Brief —
From the first line to the last, retype the data below exactly.

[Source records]

=== Begin Enclosure ===

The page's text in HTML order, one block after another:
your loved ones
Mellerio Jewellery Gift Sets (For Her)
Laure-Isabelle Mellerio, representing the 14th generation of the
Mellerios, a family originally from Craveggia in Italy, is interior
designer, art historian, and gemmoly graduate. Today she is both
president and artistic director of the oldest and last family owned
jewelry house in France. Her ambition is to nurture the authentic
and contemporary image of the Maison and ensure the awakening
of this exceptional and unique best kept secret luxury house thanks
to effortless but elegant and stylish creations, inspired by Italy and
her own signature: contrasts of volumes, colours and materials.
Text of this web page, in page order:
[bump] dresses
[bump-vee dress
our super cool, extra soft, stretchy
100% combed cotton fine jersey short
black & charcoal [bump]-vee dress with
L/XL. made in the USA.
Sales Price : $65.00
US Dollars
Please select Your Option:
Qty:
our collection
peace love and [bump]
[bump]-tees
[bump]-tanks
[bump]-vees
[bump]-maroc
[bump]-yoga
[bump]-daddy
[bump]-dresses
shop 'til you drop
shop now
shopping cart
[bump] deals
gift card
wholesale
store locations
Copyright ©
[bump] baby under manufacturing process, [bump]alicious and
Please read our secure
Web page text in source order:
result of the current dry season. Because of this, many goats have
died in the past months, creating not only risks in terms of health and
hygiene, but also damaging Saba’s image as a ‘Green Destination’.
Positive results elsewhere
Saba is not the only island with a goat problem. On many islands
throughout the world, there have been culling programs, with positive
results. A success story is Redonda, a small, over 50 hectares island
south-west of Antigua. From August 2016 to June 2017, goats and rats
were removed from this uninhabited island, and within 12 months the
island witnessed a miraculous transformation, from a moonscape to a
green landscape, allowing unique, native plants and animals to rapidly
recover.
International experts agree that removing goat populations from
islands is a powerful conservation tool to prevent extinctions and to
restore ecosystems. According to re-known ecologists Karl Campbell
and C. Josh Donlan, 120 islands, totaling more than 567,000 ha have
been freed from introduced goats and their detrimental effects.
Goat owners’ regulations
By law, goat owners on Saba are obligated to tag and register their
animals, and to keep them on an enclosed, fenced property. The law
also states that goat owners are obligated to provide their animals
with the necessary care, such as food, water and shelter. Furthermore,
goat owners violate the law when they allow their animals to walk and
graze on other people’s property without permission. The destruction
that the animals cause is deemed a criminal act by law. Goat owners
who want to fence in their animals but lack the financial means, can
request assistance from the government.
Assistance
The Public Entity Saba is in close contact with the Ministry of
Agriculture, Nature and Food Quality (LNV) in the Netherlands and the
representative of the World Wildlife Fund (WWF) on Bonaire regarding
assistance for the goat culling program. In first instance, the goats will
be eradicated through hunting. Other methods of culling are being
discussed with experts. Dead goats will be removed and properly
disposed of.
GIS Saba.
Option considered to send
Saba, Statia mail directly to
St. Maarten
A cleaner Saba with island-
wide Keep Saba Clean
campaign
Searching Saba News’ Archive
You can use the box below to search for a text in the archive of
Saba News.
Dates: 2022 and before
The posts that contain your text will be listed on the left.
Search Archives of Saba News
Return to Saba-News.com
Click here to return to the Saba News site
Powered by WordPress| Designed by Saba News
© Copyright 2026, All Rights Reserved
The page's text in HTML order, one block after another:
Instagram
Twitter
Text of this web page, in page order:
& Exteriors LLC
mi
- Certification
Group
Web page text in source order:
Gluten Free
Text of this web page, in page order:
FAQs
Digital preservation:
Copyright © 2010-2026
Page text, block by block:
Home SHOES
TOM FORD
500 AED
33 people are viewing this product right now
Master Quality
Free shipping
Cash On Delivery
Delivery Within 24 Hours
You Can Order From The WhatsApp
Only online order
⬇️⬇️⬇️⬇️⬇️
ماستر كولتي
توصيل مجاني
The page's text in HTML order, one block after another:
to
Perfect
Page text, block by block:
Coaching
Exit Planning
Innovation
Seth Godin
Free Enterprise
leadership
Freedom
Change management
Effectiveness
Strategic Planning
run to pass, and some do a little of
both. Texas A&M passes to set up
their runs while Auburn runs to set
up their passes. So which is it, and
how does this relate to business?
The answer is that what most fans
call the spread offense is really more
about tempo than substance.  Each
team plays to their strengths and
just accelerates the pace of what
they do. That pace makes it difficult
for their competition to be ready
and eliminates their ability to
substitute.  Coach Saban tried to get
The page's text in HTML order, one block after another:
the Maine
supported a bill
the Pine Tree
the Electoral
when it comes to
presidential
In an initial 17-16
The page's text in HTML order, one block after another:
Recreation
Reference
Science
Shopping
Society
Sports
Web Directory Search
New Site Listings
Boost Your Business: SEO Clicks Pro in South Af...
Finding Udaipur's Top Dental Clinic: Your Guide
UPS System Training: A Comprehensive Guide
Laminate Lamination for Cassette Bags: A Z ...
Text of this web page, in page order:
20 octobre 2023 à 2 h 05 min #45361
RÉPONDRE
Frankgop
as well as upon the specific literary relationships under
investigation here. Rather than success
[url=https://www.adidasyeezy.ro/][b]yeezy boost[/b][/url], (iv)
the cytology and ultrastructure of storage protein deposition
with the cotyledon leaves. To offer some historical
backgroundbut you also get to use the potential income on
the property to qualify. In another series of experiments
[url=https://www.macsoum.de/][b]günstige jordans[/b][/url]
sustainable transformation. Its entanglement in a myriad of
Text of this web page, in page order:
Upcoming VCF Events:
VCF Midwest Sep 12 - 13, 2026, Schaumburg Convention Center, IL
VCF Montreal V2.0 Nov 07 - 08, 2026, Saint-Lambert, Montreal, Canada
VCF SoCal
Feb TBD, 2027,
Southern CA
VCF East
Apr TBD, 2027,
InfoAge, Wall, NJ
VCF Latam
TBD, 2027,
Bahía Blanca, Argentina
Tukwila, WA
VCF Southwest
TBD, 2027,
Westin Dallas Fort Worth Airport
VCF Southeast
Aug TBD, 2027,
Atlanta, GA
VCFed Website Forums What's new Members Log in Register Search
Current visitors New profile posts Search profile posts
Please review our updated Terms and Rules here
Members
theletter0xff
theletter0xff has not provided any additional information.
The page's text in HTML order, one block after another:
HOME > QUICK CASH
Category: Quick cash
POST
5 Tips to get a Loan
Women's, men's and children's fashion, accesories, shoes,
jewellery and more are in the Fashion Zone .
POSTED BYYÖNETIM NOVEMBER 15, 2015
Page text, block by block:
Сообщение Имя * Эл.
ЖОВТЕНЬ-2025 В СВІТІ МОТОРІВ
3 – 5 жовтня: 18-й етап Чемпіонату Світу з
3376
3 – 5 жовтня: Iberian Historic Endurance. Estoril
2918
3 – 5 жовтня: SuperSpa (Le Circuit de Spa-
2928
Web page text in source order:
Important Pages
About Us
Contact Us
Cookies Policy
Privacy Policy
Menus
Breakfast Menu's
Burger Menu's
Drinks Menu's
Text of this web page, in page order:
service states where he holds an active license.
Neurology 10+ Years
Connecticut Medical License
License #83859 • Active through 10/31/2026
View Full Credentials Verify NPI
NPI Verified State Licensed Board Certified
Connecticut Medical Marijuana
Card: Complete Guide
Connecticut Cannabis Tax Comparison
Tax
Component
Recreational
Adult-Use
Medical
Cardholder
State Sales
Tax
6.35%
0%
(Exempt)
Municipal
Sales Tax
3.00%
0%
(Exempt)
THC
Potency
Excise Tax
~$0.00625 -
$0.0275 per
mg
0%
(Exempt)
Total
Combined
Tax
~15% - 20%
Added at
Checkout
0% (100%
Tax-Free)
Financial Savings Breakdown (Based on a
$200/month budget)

=== End Enclosure ===

Task output —
The page's text in HTML order, one block after another:
your loved ones
Mellerio Jewellery Gift Sets (For Her)
Laure-Isabelle Mellerio, representing the 14th generation of the
Mellerios, a family originally from Craveggia in Italy, is interior
designer, art historian, and gemmoly graduate. Today she is both
president and artistic director of the oldest and last family owned
jewelry house in France. Her ambition is to nurture the authentic
and contemporary image of the Maison and ensure the awakening
of this exceptional and unique best kept secret luxury house thanks
to effortless but elegant and stylish creations, inspired by Italy and
her own signature: contrasts of volumes, colours and materials.
Text of this web page, in page order:
[bump] dresses
[bump-vee dress
our super cool, extra soft, stretchy
100% combed cotton fine jersey short
black & charcoal [bump]-vee dress with
L/XL. made in the USA.
Sales Price : $65.00
US Dollars
Please select Your Option:
Qty:
our collection
peace love and [bump]
[bump]-tees
[bump]-tanks
[bump]-vees
[bump]-maroc
[bump]-yoga
[bump]-daddy
[bump]-dresses
shop 'til you drop
shop now
shopping cart
[bump] deals
gift card
wholesale
store locations
Copyright ©
[bump] baby under manufacturing process, [bump]alicious and
Please read our secure
Web page text in source order:
result of the current dry season. Because of this, many goats have
died in the past months, creating not only risks in terms of health and
hygiene, but also damaging Saba’s image as a ‘Green Destination’.
Positive results elsewhere
Saba is not the only island with a goat problem. On many islands
throughout the world, there have been culling programs, with positive
results. A success story is Redonda, a small, over 50 hectares island
south-west of Antigua. From August 2016 to June 2017, goats and rats
were removed from this uninhabited island, and within 12 months the
island witnessed a miraculous transformation, from a moonscape to a
green landscape, allowing unique, native plants and animals to rapidly
recover.
International experts agree that removing goat populations from
islands is a powerful conservation tool to prevent extinctions and to
restore ecosystems. According to re-known ecologists Karl Campbell
and C. Josh Donlan, 120 islands, totaling more than 567,000 ha have
been freed from introduced goats and their detrimental effects.
Goat owners’ regulations
By law, goat owners on Saba are obligated to tag and register their
animals, and to keep them on an enclosed, fenced property. The law
also states that goat owners are obligated to provide their animals
with the necessary care, such as food, water and shelter. Furthermore,
goat owners violate the law when they allow their animals to walk and
graze on other people’s property without permission. The destruction
that the animals cause is deemed a criminal act by law. Goat owners
who want to fence in their animals but lack the financial means, can
request assistance from the government.
Assistance
The Public Entity Saba is in close contact with the Ministry of
Agriculture, Nature and Food Quality (LNV) in the Netherlands and the
representative of the World Wildlife Fund (WWF) on Bonaire regarding
assistance for the goat culling program. In first instance, the goats will
be eradicated through hunting. Other methods of culling are being
discussed with experts. Dead goats will be removed and properly
disposed of.
GIS Saba.
Option considered to send
Saba, Statia mail directly to
St. Maarten
A cleaner Saba with island-
wide Keep Saba Clean
campaign
Searching Saba News’ Archive
You can use the box below to search for a text in the archive of
Saba News.
Dates: 2022 and before
The posts that contain your text will be listed on the left.
Search Archives of Saba News
Return to Saba-News.com
Click here to return to the Saba News site
Powered by WordPress| Designed by Saba News
© Copyright 2026, All Rights Reserved
The page's text in HTML order, one block after another:
Instagram
Twitter
Text of this web page, in page order:
& Exteriors LLC
mi
- Certification
Group
Web page text in source order:
Gluten Free
Text of this web page, in page order:
FAQs
Digital preservation:
Copyright © 2010-2026
Page text, block by block:
Home SHOES
TOM FORD
500 AED
33 people are viewing this product right now
Master Quality
Free shipping
Cash On Delivery
Delivery Within 24 Hours
You Can Order From The WhatsApp
Only online order
⬇️⬇️⬇️⬇️⬇️
ماستر كولتي
توصيل مجاني
The page's text in HTML order, one block after another:
to
Perfect
Page text, block by block:
Coaching
Exit Planning
Innovation
Seth Godin
Free Enterprise
leadership
Freedom
Change management
Effectiveness
Strategic Planning
run to pass, and some do a little of
both. Texas A&M passes to set up
their runs while Auburn runs to set
up their passes. So which is it, and
how does this relate to business?
The answer is that what most fans
call the spread offense is really more
about tempo than substance.  Each
team plays to their strengths and
just accelerates the pace of what
they do. That pace makes it difficult
for their competition to be ready
and eliminates their ability to
substitute.  Coach Saban tried to get
The page's text in HTML order, one block after another:
the Maine
supported a bill
the Pine Tree
the Electoral
when it comes to
presidential
In an initial 17-16
The page's text in HTML order, one block after another:
Recreation
Reference
Science
Shopping
Society
Sports
Web Directory Search
New Site Listings
Boost Your Business: SEO Clicks Pro in South Af...
Finding Udaipur's Top Dental Clinic: Your Guide
UPS System Training: A Comprehensive Guide
Laminate Lamination for Cassette Bags: A Z ...
Text of this web page, in page order:
20 octobre 2023 à 2 h 05 min #45361
RÉPONDRE
Frankgop
as well as upon the specific literary relationships under
investigation here. Rather than success
[url=https://www.adidasyeezy.ro/][b]yeezy boost[/b][/url], (iv)
the cytology and ultrastructure of storage protein deposition
with the cotyledon leaves. To offer some historical
backgroundbut you also get to use the potential income on
the property to qualify. In another series of experiments
[url=https://www.macsoum.de/][b]günstige jordans[/b][/url]
sustainable transformation. Its entanglement in a myriad of
Text of this web page, in page order:
Upcoming VCF Events:
VCF Midwest Sep 12 - 13, 2026, Schaumburg Convention Center, IL
VCF Montreal V2.0 Nov 07 - 08, 2026, Saint-Lambert, Montreal, Canada
VCF SoCal
Feb TBD, 2027,
Southern CA
VCF East
Apr TBD, 2027,
InfoAge, Wall, NJ
VCF Latam
TBD, 2027,
Bahía Blanca, Argentina
Tukwila, WA
VCF Southwest
TBD, 2027,
Westin Dallas Fort Worth Airport
VCF Southeast
Aug TBD, 2027,
Atlanta, GA
VCFed Website Forums What's new Members Log in Register Search
Current visitors New profile posts Search profile posts
Please review our updated Terms and Rules here
Members
theletter0xff
theletter0xff has not provided any additional information.
The page's text in HTML order, one block after another:
HOME > QUICK CASH
Category: Quick cash
POST
5 Tips to get a Loan
Women's, men's and children's fashion, accesories, shoes,
jewellery and more are in the Fashion Zone .
POSTED BYYÖNETIM NOVEMBER 15, 2015
Page text, block by block:
Сообщение Имя * Эл.
ЖОВТЕНЬ-2025 В СВІТІ МОТОРІВ
3 – 5 жовтня: 18-й етап Чемпіонату Світу з
3376
3 – 5 жовтня: Iberian Historic Endurance. Estoril
2918
3 – 5 жовтня: SuperSpa (Le Circuit de Spa-
2928
Web page text in source order:
Important Pages
About Us
Contact Us
Cookies Policy
Privacy Policy
Menus
Breakfast Menu's
Burger Menu's
Drinks Menu's
Text of this web page, in page order:
service states where he holds an active license.
Neurology 10+ Years
Connecticut Medical License
License #83859 • Active through 10/31/2026
View Full Credentials Verify NPI
NPI Verified State Licensed Board Certified
Connecticut Medical Marijuana
Card: Complete Guide
Connecticut Cannabis Tax Comparison
Tax
Component
Recreational
Adult-Use
Medical
Cardholder
State Sales
Tax
6.35%
0%
(Exempt)
Municipal
Sales Tax
3.00%
0%
(Exempt)
THC
Potency
Excise Tax
~$0.00625 -
$0.0275 per
mg
0%
(Exempt)
Total
Combined
Tax
~15% - 20%
Added at
Checkout
0% (100%
Tax-Free)
Financial Savings Breakdown (Based on a
$200/month budget)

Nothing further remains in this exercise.